Re: [Rd] overhead of function calls

From: Prof Brian Ripley <ripley_at_stats.ox.ac.uk>
Date: Sat 18 Nov 2006 - 17:32:56 GMT

On Sat, 18 Nov 2006, Tamas K Papp wrote:

> Hi,
>
> Profiling shows that 65-70% of the time of my program is spent inside
> a single function -- this is not surprising, as it is inside an
> optimize call inside a loop (this is a dynamic programming problem).
> I would like to speed this up.
>
> The function does very little: has a single argument, evaluates a
> spline at that argument, does some simple arithmetic with it (adding
> constants, multiplication). With R being a functional programming
> language, I implemented this by calling several functions inside the
> function:
>
> ## RHS of bellman equation
> f <- function(knext,k,ei) {
> util(consf(knext,k))+quickeval(knext,gridsecpp,Vkbarpp)
> }
>
> where quickeval evaluates a spline at knext (on gridsecpp, pp-form
> Vkbarpp), util is a function in the environment, and so is consf:
>
> ## consumption
> consf <- function(knext,k) {
> rp*k+W+knext*A
> }
>
> A, W, and rp are constants in the environment.
>
> Then I call
>
> optimize(f, lower=...,upper=...,k=...)
>
> to find the maximum.
>
> Questions:
>
> 1. does function calling give a significant overhead in R?

Not compared with all but the very simplest computations: the overhead is of the order of a few microseconds.
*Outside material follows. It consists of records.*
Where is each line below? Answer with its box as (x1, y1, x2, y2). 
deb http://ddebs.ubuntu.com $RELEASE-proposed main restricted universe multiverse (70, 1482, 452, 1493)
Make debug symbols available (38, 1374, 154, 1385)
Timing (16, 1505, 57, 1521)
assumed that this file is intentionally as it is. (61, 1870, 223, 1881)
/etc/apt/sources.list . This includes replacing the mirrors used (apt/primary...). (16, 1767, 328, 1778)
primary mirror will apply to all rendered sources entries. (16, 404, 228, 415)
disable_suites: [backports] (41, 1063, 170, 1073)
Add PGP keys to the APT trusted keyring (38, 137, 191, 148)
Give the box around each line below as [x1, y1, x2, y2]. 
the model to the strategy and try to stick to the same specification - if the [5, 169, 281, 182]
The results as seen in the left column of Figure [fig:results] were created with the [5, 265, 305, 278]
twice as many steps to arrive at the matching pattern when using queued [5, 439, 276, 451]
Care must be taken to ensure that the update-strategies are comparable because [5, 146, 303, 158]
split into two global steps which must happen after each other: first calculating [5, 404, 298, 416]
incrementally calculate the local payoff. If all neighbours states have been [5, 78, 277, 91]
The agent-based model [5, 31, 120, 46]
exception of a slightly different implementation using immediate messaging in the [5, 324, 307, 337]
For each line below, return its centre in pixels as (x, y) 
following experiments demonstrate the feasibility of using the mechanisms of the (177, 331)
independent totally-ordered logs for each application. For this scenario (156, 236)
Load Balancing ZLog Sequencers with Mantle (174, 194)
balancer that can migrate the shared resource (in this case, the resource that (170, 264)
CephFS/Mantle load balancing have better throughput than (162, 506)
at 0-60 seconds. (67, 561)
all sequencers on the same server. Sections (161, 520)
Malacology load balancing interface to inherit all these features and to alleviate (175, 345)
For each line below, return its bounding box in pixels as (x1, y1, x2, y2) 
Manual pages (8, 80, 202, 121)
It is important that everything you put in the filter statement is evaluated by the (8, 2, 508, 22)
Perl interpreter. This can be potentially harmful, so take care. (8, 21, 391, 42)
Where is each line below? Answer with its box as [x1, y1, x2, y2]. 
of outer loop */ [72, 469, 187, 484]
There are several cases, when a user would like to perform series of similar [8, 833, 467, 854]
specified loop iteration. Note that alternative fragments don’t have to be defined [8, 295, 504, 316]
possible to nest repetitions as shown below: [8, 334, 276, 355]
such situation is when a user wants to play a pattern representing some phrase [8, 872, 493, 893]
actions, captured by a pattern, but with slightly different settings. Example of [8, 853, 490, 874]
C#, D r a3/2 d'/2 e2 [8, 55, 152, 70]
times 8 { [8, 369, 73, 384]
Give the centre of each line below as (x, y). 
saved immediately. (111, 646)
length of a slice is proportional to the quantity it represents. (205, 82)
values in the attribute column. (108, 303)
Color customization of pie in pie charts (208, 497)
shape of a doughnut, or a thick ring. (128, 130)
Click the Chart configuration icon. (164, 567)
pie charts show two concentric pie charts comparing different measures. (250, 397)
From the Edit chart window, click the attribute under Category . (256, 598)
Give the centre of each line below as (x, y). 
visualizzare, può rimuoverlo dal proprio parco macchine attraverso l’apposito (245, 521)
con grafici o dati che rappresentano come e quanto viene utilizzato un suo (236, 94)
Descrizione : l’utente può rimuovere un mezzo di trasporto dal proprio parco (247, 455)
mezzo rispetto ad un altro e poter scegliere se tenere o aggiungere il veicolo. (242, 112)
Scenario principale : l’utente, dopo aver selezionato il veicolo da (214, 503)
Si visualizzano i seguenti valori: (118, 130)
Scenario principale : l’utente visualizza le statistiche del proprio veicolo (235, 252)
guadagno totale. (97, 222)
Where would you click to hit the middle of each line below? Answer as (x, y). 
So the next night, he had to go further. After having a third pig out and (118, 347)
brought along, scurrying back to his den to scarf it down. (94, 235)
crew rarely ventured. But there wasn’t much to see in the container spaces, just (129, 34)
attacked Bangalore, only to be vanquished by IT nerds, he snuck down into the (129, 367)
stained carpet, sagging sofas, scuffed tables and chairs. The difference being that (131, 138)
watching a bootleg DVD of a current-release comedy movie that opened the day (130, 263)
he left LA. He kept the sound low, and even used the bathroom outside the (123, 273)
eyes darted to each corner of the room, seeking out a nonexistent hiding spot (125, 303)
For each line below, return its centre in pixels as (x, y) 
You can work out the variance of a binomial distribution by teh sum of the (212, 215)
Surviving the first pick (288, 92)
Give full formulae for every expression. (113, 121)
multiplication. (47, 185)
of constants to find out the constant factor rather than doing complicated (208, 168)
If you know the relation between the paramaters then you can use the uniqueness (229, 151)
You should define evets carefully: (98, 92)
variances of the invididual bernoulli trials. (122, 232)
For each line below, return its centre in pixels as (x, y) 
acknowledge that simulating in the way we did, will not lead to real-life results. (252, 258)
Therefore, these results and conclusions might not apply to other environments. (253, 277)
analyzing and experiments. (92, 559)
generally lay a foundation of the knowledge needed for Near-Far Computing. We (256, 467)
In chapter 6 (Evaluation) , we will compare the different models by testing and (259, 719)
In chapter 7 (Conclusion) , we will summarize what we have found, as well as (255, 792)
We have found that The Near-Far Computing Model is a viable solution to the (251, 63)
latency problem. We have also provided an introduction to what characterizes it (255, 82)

If it were otherwise, R would not to a large extent be implemented by function wrappers round .Internal calls (rather than .Primitives).

> If so, I would rewrite the function into a single one. I tried to test
> this by
>
>> f <- function(x) 1+x
>> g <- function(x) f(x)
>> x <- rnorm(1e6)
>> system.time(sapply(x,f))

> [1] 11.315 0.157 11.735 0.000 0.000
>> system.time(sapply(x,g))
> [1] 8.850 0.140 9.283 0.000 0.000
>> system.time(for (i in seq_along(x)) f(x[i]))
> [1] 2.466 0.036 2.884 0.000 0.000
>> system.time(for (i in seq_along(x)) g(x[i]))
> [1] 3.548 0.045 4.165 0.000 0.000
>
> but I find that hard to interpret -- the overhead looks significant in
> the first case, but something strange (at least to my limited
> knowledge) is happening with sapply.

Note that subsequent calls change quite a lot:

> system.time(sapply(x,f))

[1] 12.989 0.150 13.215 0.000 0.000
> system.time(sapply(x,f))

[1] 8.751 0.105 8.923 0.000 0.000
> system.time(sapply(x,f))

[1] 7.993 0.175 8.191 0.000 0.000
> system.time(sapply(x,f))

[1] 7.016 0.058 7.074 0.000 0.000
> system.time(sapply(x,f))

[1] 7.748 0.181 7.932 0.000 0.000
> system.time(sapply(x,g))

[1] 8.289 0.074 8.371 0.000 0.000

Several things are going on here, but most likely the most important is that the memory manager is being tuned. On my (64-bit) system:

> gc()

           used (Mb) gc trigger (Mb) max used (Mb)
Ncells  224202 12.0     407500 21.8   350000 18.7
Vcells 1115457 8.6 1519644 11.6 1419269 10.9
> for(i in 1:5) sapply(x,f)
> gc()

           used (Mb) gc trigger (Mb) max used (Mb) Ncells 224206 12.0 2156470 115.2 2665684 142.4 Vcells 2115455 16.2 7060137 53.9 8164087 62.3

Note the factor 5x differences.

It is better to profile here, so if I profile

> for (i in seq_along(x)) g(x[i])

I get

     self.time self.pct total.time total.pct
"f"      2.18     62.6       2.34      67.2
"g"      1.14     32.8       3.48     100.0
"+"      0.16      4.6       0.16       4.6


The extra call to g is taking about 1 usec (as I expected). Note that lazy evaluation means (I think) that f is being charged for the evaluation of the argument, not g.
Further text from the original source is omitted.